- _Your instructions_
Whenever a line in the material below contains "American", copy that line.

(Material supplied begins)

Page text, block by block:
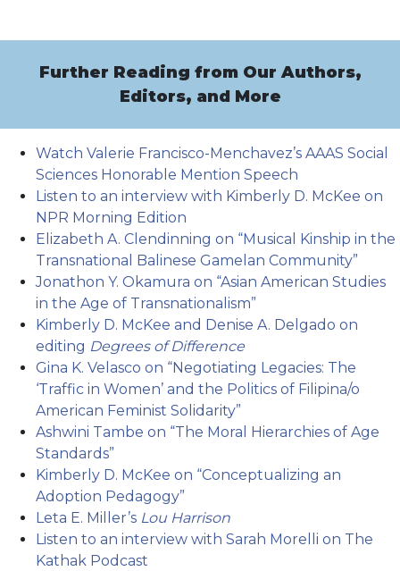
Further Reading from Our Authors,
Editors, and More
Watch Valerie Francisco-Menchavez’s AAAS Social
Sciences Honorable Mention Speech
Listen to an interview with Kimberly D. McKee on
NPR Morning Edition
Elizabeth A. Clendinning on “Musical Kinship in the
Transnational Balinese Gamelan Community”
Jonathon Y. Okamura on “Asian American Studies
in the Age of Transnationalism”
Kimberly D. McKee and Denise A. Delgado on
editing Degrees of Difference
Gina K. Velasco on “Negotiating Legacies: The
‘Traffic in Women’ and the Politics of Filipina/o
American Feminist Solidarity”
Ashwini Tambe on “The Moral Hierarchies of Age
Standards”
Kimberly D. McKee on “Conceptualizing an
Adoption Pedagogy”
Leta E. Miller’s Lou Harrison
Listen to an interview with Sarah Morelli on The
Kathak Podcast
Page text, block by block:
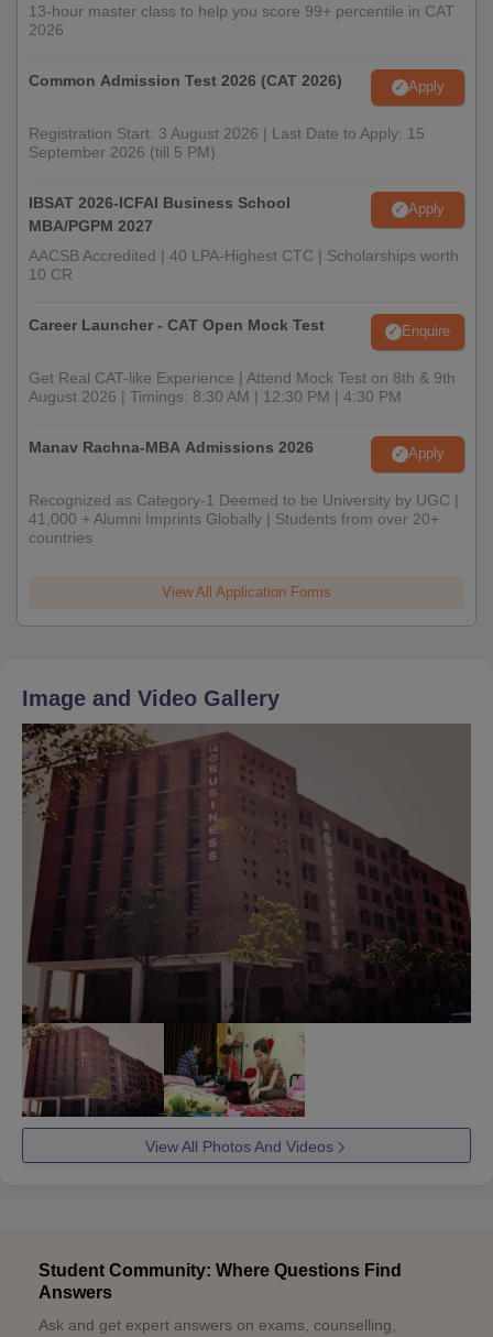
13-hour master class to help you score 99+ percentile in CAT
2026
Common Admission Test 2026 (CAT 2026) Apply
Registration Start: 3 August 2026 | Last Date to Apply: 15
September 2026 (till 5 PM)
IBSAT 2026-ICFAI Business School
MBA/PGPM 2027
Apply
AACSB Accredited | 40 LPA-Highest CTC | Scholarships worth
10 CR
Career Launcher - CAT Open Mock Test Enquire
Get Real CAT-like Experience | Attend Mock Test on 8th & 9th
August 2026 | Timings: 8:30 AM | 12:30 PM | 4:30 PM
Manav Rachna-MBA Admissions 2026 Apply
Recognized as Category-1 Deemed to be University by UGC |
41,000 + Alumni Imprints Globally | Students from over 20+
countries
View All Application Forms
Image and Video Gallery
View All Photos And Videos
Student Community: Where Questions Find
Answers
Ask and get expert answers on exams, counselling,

(Material supplied ends)

- _Written solution_
Jonathon Y. Okamura on “Asian American Studies
American Feminist Solidarity”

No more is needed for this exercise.